### Task:
Show every line below where "GitHub" can be found.

··········

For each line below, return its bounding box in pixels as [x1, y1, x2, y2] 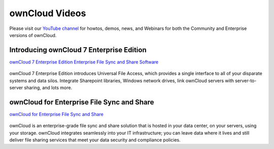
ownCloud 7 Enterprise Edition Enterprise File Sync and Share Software [9, 59, 159, 65]
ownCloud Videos [9, 8, 86, 19]
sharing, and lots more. [24, 85, 73, 91]
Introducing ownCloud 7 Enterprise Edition [9, 46, 147, 54]
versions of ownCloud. [9, 32, 57, 38]
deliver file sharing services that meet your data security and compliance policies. [9, 137, 181, 143]
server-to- [235, 78, 257, 84]
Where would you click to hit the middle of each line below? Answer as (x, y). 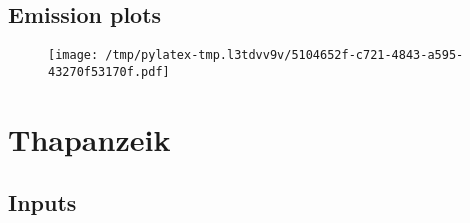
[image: (73, 55)
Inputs (42, 202)
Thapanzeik (89, 138)
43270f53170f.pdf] (109, 71)
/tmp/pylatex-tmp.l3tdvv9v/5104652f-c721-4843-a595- (284, 55)
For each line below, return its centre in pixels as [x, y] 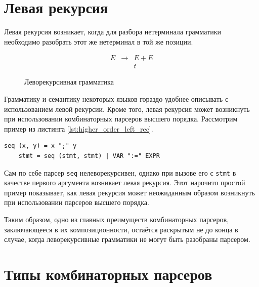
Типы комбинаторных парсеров [108, 274]
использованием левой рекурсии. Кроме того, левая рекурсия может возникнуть [127, 109]
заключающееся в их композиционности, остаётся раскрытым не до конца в [121, 229]
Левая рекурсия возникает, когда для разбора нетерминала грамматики [113, 32]
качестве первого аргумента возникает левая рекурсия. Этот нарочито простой [125, 182]
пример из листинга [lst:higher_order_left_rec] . [79, 128]
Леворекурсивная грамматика [69, 82]
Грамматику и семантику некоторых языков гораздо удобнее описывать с [116, 98]
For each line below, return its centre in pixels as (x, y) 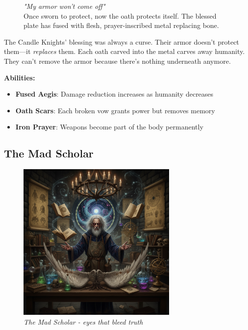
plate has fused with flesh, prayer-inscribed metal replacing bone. (121, 25)
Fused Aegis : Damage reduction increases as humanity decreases (114, 94)
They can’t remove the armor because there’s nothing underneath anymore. (117, 61)
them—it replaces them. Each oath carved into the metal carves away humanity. (124, 51)
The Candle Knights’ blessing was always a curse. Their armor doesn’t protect (122, 41)
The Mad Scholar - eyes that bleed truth (83, 321)
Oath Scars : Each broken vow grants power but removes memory (115, 110)
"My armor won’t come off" (64, 6)
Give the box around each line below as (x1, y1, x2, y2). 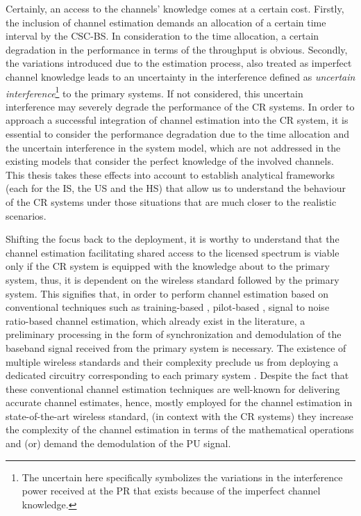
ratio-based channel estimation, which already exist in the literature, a (6, 313, 305, 328)
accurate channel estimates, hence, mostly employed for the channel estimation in (6, 395, 353, 410)
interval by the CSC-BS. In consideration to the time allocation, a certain (6, 29, 319, 43)
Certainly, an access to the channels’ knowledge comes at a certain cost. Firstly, (6, 1, 344, 15)
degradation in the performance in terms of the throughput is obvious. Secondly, (6, 42, 348, 56)
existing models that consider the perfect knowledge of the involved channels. (6, 154, 334, 168)
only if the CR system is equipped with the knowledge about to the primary (6, 259, 330, 273)
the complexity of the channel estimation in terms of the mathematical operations (6, 422, 354, 437)
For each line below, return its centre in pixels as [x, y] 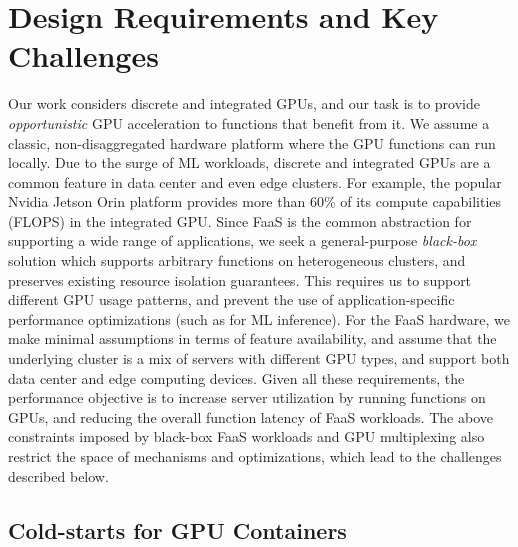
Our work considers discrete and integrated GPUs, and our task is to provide [244, 103]
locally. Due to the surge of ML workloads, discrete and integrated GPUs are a [249, 162]
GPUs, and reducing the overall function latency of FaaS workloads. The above [250, 416]
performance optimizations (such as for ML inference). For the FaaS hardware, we [259, 318]
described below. [58, 475]
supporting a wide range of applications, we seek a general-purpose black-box [242, 240]
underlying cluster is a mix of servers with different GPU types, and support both [259, 358]
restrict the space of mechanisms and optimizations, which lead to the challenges [255, 456]
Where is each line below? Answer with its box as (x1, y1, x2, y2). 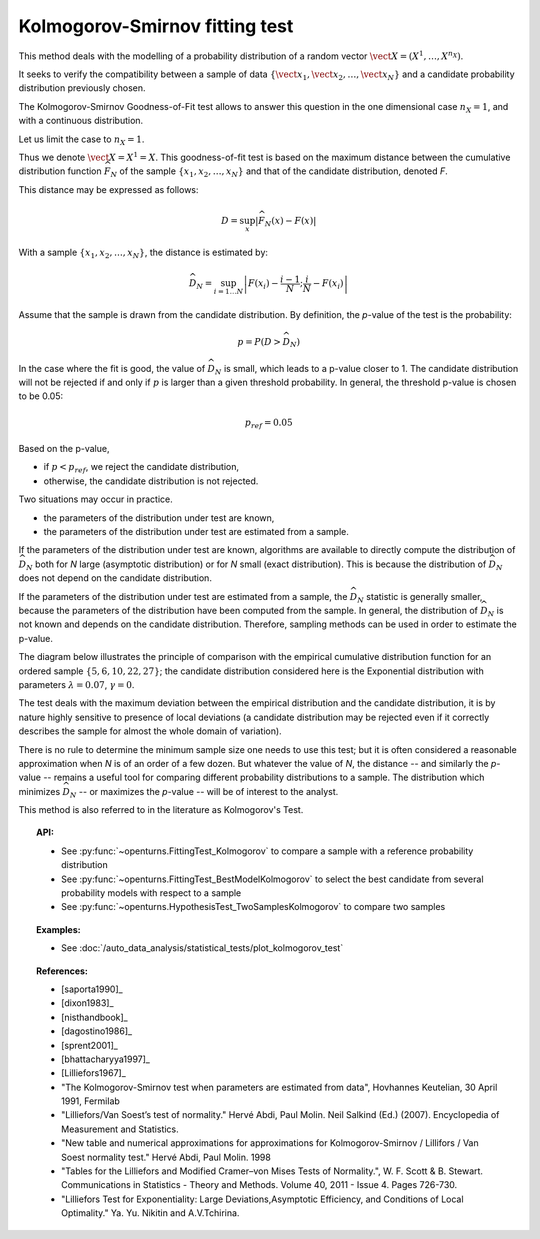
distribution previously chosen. (18, 82, 146, 94)
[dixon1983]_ (61, 997, 114, 1009)
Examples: (36, 923, 81, 935)
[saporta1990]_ (61, 983, 124, 995)
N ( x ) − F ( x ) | (264, 215, 317, 229)
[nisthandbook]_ (61, 1011, 129, 1023)
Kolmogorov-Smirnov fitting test (18, 15, 294, 37)
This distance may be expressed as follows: (18, 183, 199, 195)
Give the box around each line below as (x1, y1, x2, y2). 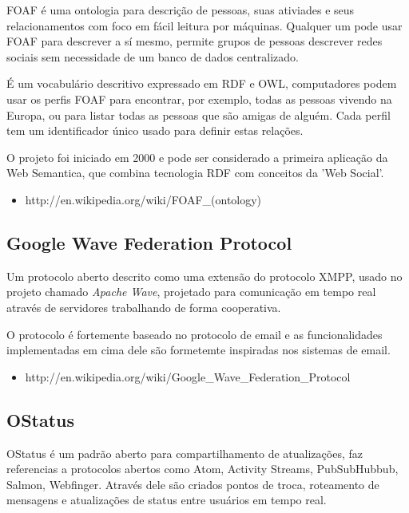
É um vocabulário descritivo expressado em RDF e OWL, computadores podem (6, 75, 397, 92)
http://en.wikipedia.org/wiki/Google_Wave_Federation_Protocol (25, 368, 351, 385)
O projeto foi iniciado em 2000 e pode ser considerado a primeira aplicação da (6, 148, 388, 165)
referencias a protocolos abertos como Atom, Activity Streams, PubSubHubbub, (6, 460, 399, 477)
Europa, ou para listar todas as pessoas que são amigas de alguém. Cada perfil (6, 106, 391, 123)
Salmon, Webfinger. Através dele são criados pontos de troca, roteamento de (6, 476, 379, 492)
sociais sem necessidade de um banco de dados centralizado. (6, 48, 300, 65)
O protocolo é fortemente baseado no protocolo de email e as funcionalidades (6, 326, 383, 342)
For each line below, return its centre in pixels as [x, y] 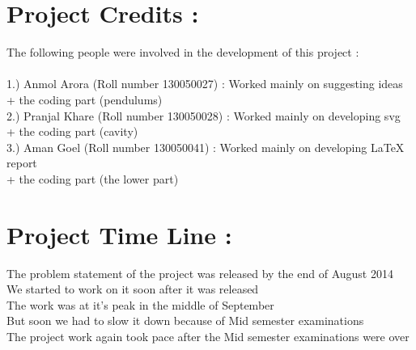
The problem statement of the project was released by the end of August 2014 [200, 273]
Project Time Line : [119, 234]
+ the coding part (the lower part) [93, 178]
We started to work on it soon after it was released [133, 289]
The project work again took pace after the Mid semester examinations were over [208, 336]
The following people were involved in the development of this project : [183, 52]
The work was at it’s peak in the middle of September [140, 304]
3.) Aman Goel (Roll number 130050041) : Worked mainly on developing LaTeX [206, 147]
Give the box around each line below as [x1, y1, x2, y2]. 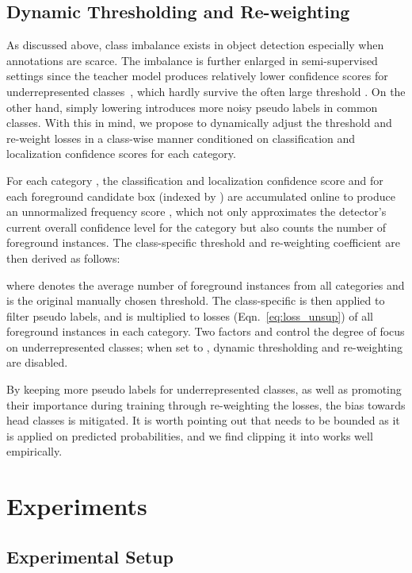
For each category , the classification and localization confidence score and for [6, 171, 383, 188]
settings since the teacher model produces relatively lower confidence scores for [6, 67, 388, 84]
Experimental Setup [6, 544, 174, 568]
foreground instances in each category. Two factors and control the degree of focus [6, 323, 405, 340]
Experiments [6, 490, 147, 522]
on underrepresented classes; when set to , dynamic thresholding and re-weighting [6, 338, 402, 355]
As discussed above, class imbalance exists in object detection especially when [6, 37, 384, 53]
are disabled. [6, 354, 68, 371]
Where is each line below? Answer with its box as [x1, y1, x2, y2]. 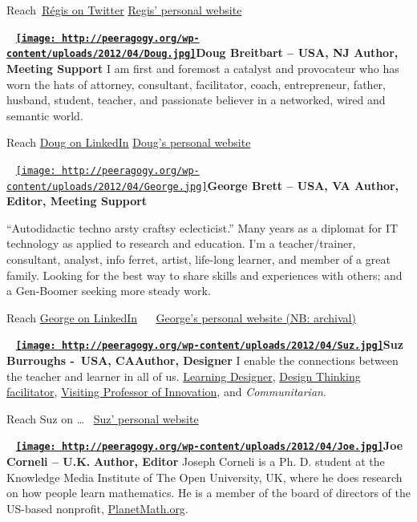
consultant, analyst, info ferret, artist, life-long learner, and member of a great [6, 250, 391, 267]
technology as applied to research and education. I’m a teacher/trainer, [6, 235, 356, 252]
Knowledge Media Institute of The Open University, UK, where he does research [6, 468, 403, 485]
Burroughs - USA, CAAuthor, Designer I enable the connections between [6, 352, 399, 368]
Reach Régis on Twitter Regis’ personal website [6, 2, 242, 18]
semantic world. [6, 107, 83, 123]
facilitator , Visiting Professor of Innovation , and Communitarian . [6, 383, 326, 400]
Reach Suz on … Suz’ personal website [6, 410, 199, 427]
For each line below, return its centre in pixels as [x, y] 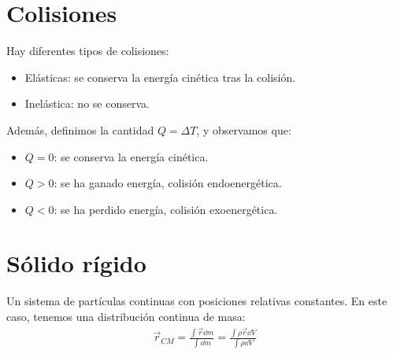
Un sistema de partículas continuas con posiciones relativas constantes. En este [197, 301]
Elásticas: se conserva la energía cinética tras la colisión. [160, 77]
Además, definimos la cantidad [80, 129]
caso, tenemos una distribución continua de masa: [126, 316]
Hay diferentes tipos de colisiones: [88, 51]
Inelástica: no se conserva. [87, 103]
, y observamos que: [244, 129]
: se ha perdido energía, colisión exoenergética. [166, 209]
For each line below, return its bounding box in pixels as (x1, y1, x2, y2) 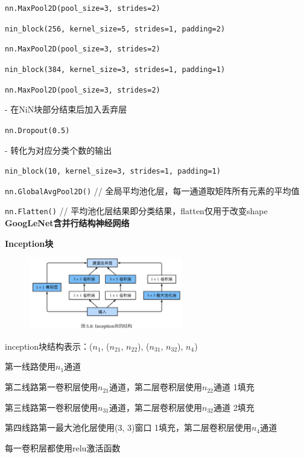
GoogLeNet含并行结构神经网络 (5, 217, 130, 229)
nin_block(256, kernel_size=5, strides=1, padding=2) (5, 24, 226, 33)
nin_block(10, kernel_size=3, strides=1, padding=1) (5, 167, 221, 176)
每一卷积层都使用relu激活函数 (5, 441, 121, 454)
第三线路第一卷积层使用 (5, 401, 98, 413)
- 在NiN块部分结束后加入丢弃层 (5, 103, 127, 116)
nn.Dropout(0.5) (5, 126, 70, 135)
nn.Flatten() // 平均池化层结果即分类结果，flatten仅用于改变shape (5, 204, 268, 217)
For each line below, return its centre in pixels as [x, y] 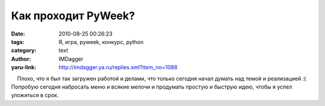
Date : [18, 34]
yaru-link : [23, 67]
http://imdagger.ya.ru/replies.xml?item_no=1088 [118, 67]
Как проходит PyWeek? [73, 16]
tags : [18, 42]
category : [24, 51]
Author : [21, 59]
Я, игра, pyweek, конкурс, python [101, 42]
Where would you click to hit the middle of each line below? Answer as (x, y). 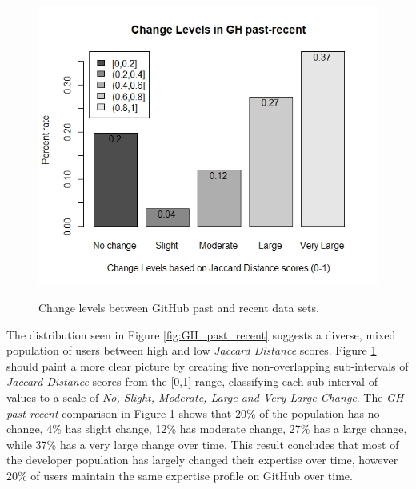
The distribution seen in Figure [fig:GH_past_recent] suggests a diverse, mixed (201, 334)
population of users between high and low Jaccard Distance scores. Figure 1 (192, 350)
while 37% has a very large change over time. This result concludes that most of (203, 444)
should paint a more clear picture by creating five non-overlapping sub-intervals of (208, 365)
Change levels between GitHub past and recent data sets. (179, 307)
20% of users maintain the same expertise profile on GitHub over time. (180, 475)
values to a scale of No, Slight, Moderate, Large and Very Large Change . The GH (205, 397)
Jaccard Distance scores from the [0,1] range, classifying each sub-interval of (192, 381)
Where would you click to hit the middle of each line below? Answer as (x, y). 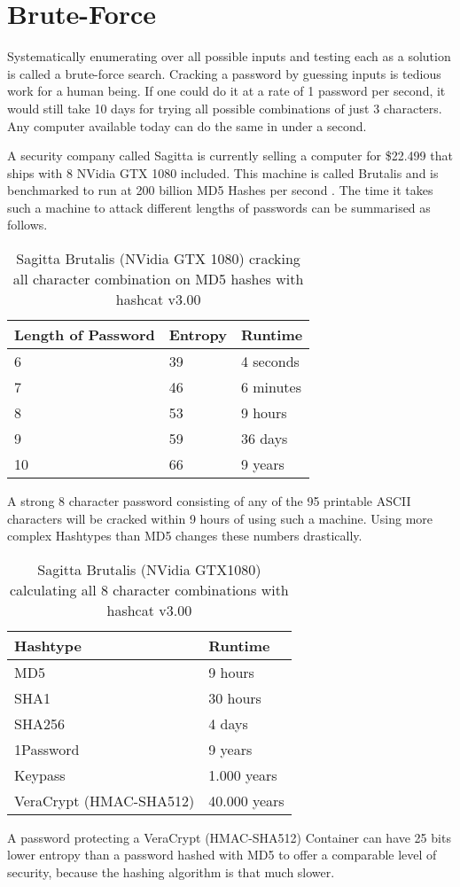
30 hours (235, 697)
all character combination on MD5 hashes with (158, 279)
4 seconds (270, 362)
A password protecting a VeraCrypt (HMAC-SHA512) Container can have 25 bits (229, 837)
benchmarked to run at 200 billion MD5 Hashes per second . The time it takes (220, 190)
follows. (27, 225)
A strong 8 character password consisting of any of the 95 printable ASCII (209, 501)
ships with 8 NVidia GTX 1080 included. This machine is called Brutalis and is (223, 172)
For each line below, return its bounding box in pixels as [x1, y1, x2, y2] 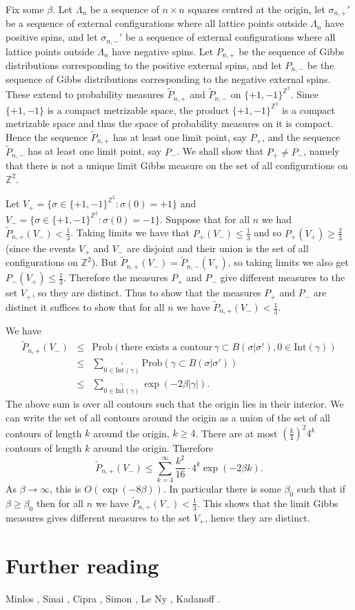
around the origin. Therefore [93, 441, 214, 455]
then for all [36, 495, 83, 510]
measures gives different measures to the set [6, 510, 191, 524]
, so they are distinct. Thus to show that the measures [32, 285, 261, 300]
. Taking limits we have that [70, 225, 190, 240]
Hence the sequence [6, 129, 88, 144]
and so [254, 225, 282, 240]
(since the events [6, 240, 76, 255]
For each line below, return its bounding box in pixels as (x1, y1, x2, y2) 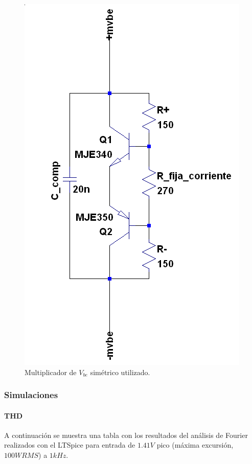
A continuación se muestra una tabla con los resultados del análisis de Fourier (4, 429, 248, 440)
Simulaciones (4, 388, 58, 401)
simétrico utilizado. (90, 366, 150, 377)
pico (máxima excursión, (156, 439, 234, 450)
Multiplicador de (25, 366, 77, 377)
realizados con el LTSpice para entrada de (4, 439, 135, 450)
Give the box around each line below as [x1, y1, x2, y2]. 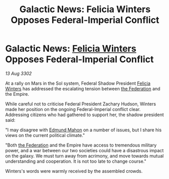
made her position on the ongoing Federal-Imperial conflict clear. [5, 106, 141, 112]
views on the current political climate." [5, 132, 85, 138]
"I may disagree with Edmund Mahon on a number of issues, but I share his [5, 127, 162, 133]
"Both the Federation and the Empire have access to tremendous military [5, 142, 157, 148]
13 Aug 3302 [5, 70, 32, 77]
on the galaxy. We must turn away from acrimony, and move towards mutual [5, 153, 164, 159]
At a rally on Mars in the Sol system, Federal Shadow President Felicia [5, 80, 151, 86]
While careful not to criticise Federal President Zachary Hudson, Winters [5, 100, 156, 107]
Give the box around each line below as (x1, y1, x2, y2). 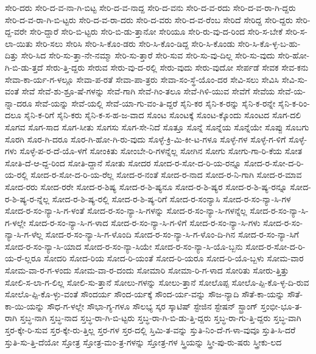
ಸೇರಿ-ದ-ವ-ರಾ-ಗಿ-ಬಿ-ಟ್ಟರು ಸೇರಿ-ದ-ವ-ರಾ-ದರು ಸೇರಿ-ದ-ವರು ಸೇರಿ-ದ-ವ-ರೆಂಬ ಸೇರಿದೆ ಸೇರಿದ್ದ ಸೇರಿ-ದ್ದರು (5, 13, 293, 26)
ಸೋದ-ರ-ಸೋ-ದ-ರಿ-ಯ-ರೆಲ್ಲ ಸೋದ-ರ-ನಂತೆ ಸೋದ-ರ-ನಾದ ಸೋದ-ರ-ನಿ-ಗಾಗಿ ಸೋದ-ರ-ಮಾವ (30, 168, 302, 181)
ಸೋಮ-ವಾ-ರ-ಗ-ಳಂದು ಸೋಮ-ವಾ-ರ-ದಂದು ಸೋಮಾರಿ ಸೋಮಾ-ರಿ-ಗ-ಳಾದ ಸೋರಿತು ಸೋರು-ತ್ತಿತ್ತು (5, 264, 289, 277)
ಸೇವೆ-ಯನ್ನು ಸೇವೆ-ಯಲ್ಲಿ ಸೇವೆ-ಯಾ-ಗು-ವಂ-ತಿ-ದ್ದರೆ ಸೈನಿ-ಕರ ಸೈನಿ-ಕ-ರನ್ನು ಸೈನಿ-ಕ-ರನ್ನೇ (35, 96, 276, 109)
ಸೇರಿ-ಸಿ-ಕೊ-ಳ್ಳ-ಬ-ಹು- (237, 37, 301, 49)
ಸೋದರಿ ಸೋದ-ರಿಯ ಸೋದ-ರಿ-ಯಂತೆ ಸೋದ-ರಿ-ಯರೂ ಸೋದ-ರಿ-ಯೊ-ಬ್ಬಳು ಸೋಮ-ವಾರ (44, 252, 304, 264)
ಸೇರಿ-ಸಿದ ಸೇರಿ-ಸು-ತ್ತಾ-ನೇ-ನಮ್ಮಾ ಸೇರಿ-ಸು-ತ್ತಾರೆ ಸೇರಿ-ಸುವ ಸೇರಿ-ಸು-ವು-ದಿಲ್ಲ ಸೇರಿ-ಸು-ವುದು (21, 49, 275, 62)
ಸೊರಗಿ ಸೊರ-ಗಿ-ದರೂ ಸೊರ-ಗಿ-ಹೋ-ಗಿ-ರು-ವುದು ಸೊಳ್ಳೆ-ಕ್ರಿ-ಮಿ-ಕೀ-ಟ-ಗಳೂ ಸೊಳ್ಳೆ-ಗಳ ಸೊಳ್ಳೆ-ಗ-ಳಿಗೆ (5, 132, 286, 145)

··········

### Solved exercise:
Change levels between GitHub past and recent data sets. (179, 307)
20% of users maintain the same expertise profile on GitHub over time. (180, 475)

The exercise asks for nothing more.